Теперь понятно, откуда пробка. Бесчувственный к двум струям воды, бьющим прямо в черную пасть разбитой витрины, огонь лезет и лезет вверх, уже заглядывая в окна второго этажа. С визгом возле угла тормозит еще одна бригада, пожарные тщетно пытаются пробиться внутрь. В ноздрях у меня начинает колоть от гари, глаза наполняются слезами, но я не могу отвести взгляд. Толпа вокруг растет и галдит, я смотрю на объятый пламенем дом, транслирующийся на десятке экранов телефонов, направленных камерами прямо в огонь.
— Там внутри кто-то остался? — дотронувшись пальцами до моего рукава, спрашивает розовощекая беременная женщина в оранжевой униформе работника супермаркета.
— Понятия не имею! — зачем-то огрызаюсь на нее я.
Я зажмуриваюсь и зажимаю руками уши, но даже так мне не заглушить этот упрямый вибрирующий звук — гул открытого пламени. Оттолкнув успевших собраться у меня за спиной зевак, я спешу прочь, к Камден Хай-стрит.
Сегодня четверг, но в Камдене всегда пятница. Пожалуй, кроме понедельника. Когда мы с Идой Линн только переехали сюда, восемь лет назад, чувство праздника здесь было куда сильнее. Тут было больше злости, больше молодости, больше кайфа, будто мы жили в клипе «Sex Pistols»[2]. На Парквей было негде пожрать, когда после концерта вываливаешься из Даблин Кастл в полпервого ночи. На рынке в Камден Лок было столько неформалов, что люди в обычной одежде бросались в глаза хуже любого фрика.

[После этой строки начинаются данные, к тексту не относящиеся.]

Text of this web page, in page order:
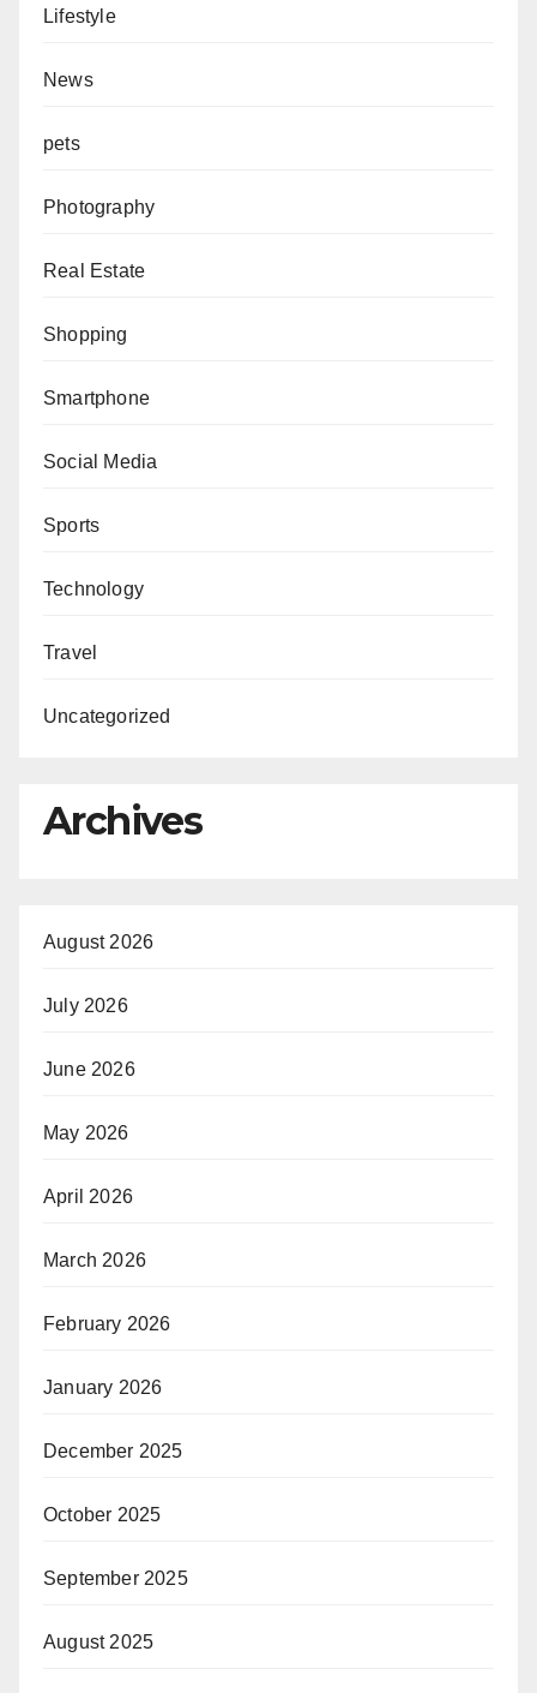
Lifestyle
News
pets
Photography
Real Estate
Shopping
Smartphone
Social Media
Sports
Technology
Travel
Uncategorized
Archives
August 2026
July 2026
June 2026
May 2026
April 2026
March 2026
February 2026
January 2026
December 2025
October 2025
September 2025
August 2025
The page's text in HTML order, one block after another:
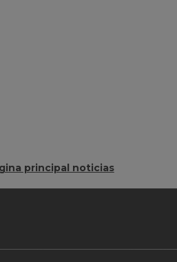
principal noticias
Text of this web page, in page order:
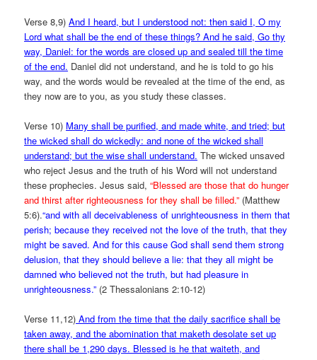
Verse 8,9)And I heard, but I understood not: then said I, O my
Lord what shall be the end of these things? And he said, Go thy
way, Daniel: for the words are closed up and sealed till the time
of the end. Daniel did not understand, and he is told to go his
way, and the words would be revealed at the time of the end, as
they now are to you, as you study these classes.
Verse 10) Many shall be purified, and made white, and tried; but
the wicked shall do wickedly: and none of the wicked shall
understand; but the wise shall understand. The wicked unsaved
who reject Jesus and the truth of his Word will not understand
these prophecies. Jesus said,“Blessed are those that do hunger
and thirst after righteousness for they shall be filled.” (Matthew
5:6).“and with all deceivableness of unrighteousness in them that
perish; because they received not the love of the truth, that they
might be saved. And for this cause God shall send them strong
delusion, that they should believe a lie: that they all might be
damned who believed not the truth, but had pleasure in
unrighteousness.” (2 Thessalonians 2:10-12)
Verse 11,12) And from the time that the daily sacrifice shall be
taken away, and the abomination that maketh desolate set up
there shall be 1,290 days. Blessed is he that waiteth, and
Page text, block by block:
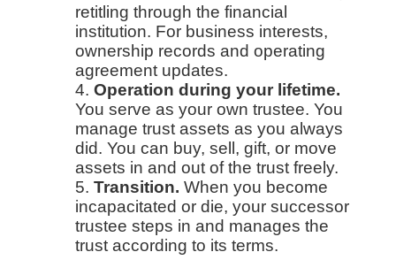
retitling through the financial
institution. For business interests,
ownership records and operating
agreement updates.
Operation during your lifetime.
You serve as your own trustee. You
manage trust assets as you always
did. You can buy, sell, gift, or move
assets in and out of the trust freely.
Transition. When you become
incapacitated or die, your successor
trustee steps in and manages the
trust according to its terms.
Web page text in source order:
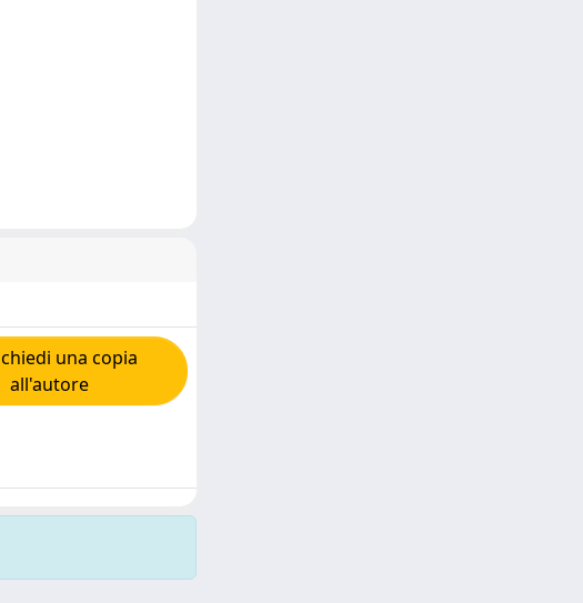
una copia
all'autore
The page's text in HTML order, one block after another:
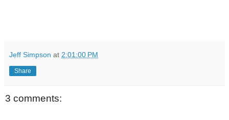
Jeff Simpson at 2:01:00 PM
Share
3 comments:
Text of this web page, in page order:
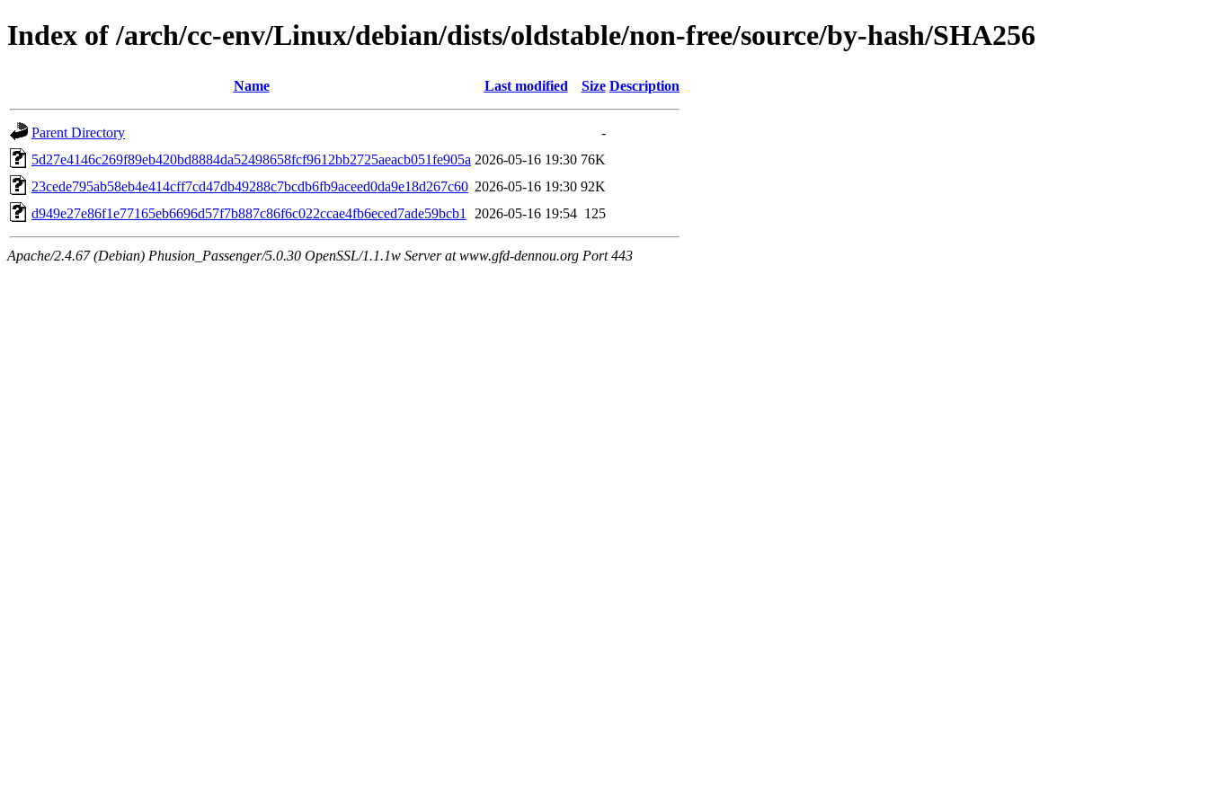
Index of /arch/cc-env/Linux/debian/dists/oldstable/non-free/source/by-hash/SHA256
Name Last modified Size Description
Parent Directory
-
5d27e4146c269f89eb420bd8884da52498658fcf9612bb2725aeacb051fe905a 2026-05-16 19:30 76K
23cede795ab58eb4e414cff7cd47db49288c7bcdb6fb9aceed0da9e18d267c60 2026-05-16 19:30 92K
d949e27e86f1e77165eb6696d57f7b887c86f6c022ccae4fb6eced7ade59bcb1
2026-05-16 19:54 125
Apache/2.4.67 (Debian) Phusion_Passenger/5.0.30 OpenSSL/1.1.1w Server at www.gfd-dennou.org Port 443
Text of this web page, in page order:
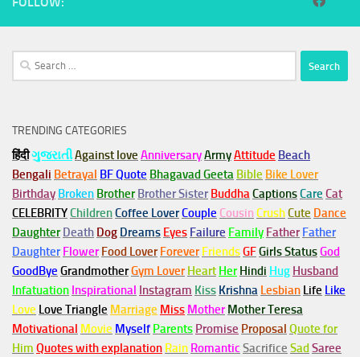
Search
for:
TRENDING CATEGORIES
हिंदीગુજરાતીAgainst love AnniversaryArmyAttitude Beach
Bengali Betrayal BF Quote Bhagavad Geeta Bible Bike Lover
Birthday Broken Brother Brother Sister BuddhaCaptionsCare Cat
CELEBRITYChildrenCoffee LoverCouple Cousin CrushCute Dance
Daughter Death Dog Dreams Eyes Failure Family Father Father
Daughter Flower Food Lover Forever FriendsGFGirls StatusGod
GoodBye GrandmotherGym Lover Heart Her Hindi Hug Husband
Infatuation Inspirational Instagram Kiss Krishna Lesbian Life Like
Love Love Triangle Marriage Miss Mother Mother Teresa
Motivational Movie Myself Parents Promise Proposal Quote for
Him Quotes with explanation Rain Romantic Sacrifice Sad Saree
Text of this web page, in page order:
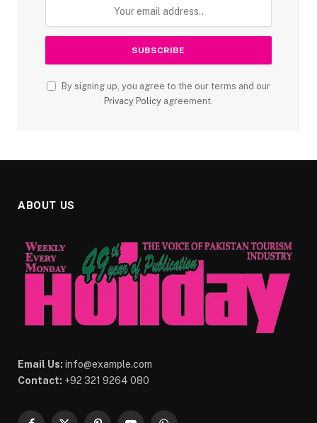
By signing up, you agree to the our terms and our
Privacy Policy agreement.
ABOUT US
Email Us: info@example.com
Contact: +92 321 9264 080
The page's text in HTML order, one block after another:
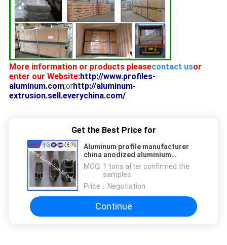
More information or products pleasecontact usor
enter our Website:http://www.profiles-
aluminum.com;orhttp://aluminum-
extrusion.sell.everychina.com/.
Get the Best Price for
Aluminum profile manufacturer
china anodized aluminium
products for window and doors
MOQ：1 tons after confirmed the
samples
Price： Negotiation
Continue
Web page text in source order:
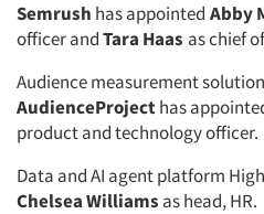
Semrush has appointed Abby
officer andTara Haas as chief
Audience measurement
AudienceProjecthas
product and technology officer.
Data and AI agent platform
Chelsea Williams as head, HR.
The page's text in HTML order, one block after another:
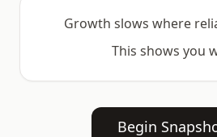
Growth slows where
This shows you
Begin
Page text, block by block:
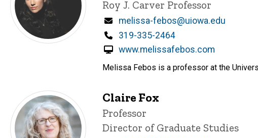
Roy J. Carver Professor
Email
melissa-febos@uiowa.edu
Phone
319-335-2464
www.melissafebos.com
Melissa Febos is a professor at the
Claire Fox
Title/Position
Professor
Director of Graduate Studies
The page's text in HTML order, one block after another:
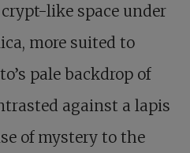
like space under
more suited to
pale backdrop of
against a lapis
of mystery to the
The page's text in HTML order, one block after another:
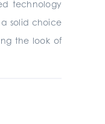
technology
solid choice
the look of
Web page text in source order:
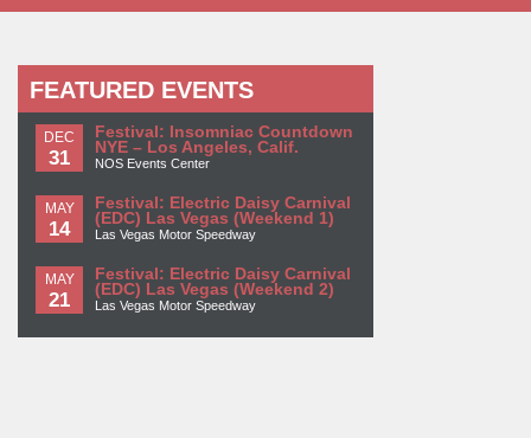
FEATURED EVENTS
DEC
31
Festival: Insomniac Countdown
NYE – Los Angeles, Calif.
NOS Events Center
MAY
14
Festival: Electric Daisy Carnival
(EDC) Las Vegas (Weekend 1)
Las Vegas Motor Speedway
MAY
21
Festival: Electric Daisy Carnival
(EDC) Las Vegas (Weekend 2)
Las Vegas Motor Speedway
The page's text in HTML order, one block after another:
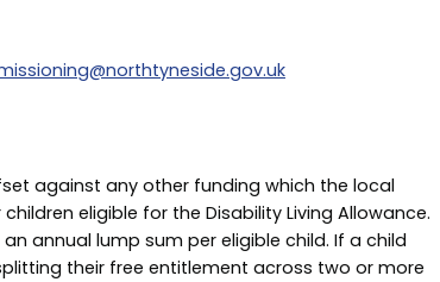
against any other funding which the local
eligible for the Disability Living Allowance.
annual lump sum per eligible child. If a child
their free entitlement across two or more
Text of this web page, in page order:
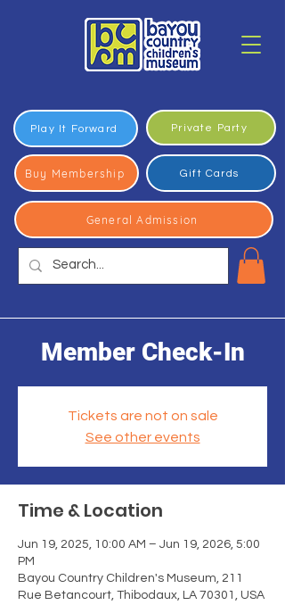
Play It Forward Private Party
Buy Membership Gift Cards
General Admission
Member Check-In
Tickets are not on sale
See other events
Time & Location
Jun 19, 2025, 10:00 AM – Jun 19, 2026, 5:00
PM
Bayou Country Children's Museum, 211
Rue Betancourt, Thibodaux, LA 70301, USA
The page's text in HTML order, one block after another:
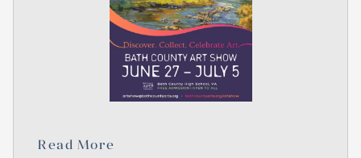
Read More
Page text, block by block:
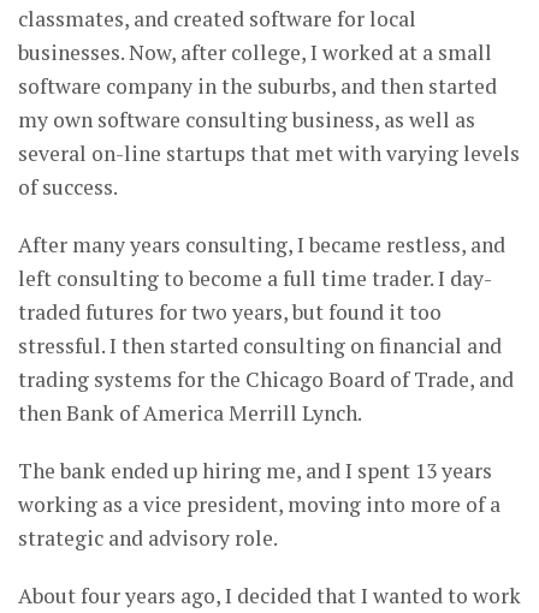
classmates, and created software for local
businesses. Now, after college, I worked at a small
software company in the suburbs, and then started
my own software consulting business, as well as
several on-line startups that met with varying levels
of success.
After many years consulting, I became restless, and
left consulting to become a full time trader. I day-
traded futures for two years, but found it too
stressful. I then started consulting on financial and
trading systems for the Chicago Board of Trade, and
then Bank of America Merrill Lynch.
The bank ended up hiring me, and I spent 13 years
working as a vice president, moving into more of a
strategic and advisory role.
About four years ago, I decided that I wanted to work
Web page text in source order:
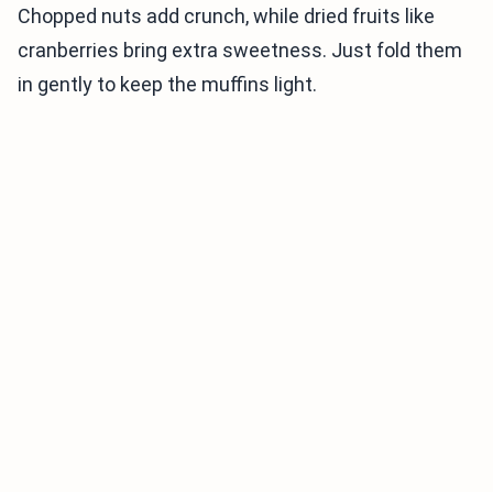
Chopped nuts add crunch, while dried fruits like
cranberries bring extra sweetness. Just fold them
in gently to keep the muffins light.
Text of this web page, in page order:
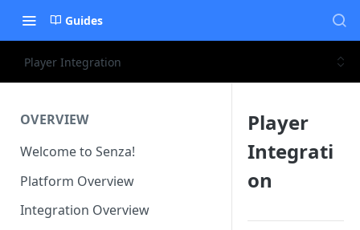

Бурлеск-дивы приходили сюда примерять красные лаковые корсеты, готы — плащи графа Дракулы, инди-девочки в стесненных обстоятельствах — поддельные футболки «Оазис» и «Блер»[3], где у Демьена Алборна и братьев Гэллахер на принте был румянец, как у тифозных больных. У входа в метро толпились панки, они настойчиво клянчили у прохожих мелочь, упивались дешевой водкой из супермаркета и блевали прямо под ноги. Тогда это место пугало обывателей.
Сейчас здесь совсем по-другому, спокойнее, бесцветнее, буржуазнее. На смену неформалам пришли богатые хипстеры, которые смыли с улиц развеселую пьяную контркультуру тройным раствором баснословно дорогого карамельного макиато. Неизменными остались только музыкальные вечера в пабах да парочка халяльных закусочных.
Я открываю дверь, над моей головой брякает охрипший колокольчик. Амир из «Роял Кебаба» уже ждет меня.
— Привет, Серж. Опаздываешь, — добродушно усмехается он, показываясь из подсобки.
— Пробки.
Он кивает в сторону завернутого в коричневую бумагу свертка — кебаб с двойным чили и картошкой фри — мой ужин по четвергам. Я кладу на прилавок деньги, ровно семь пятьдесят, без сдачи.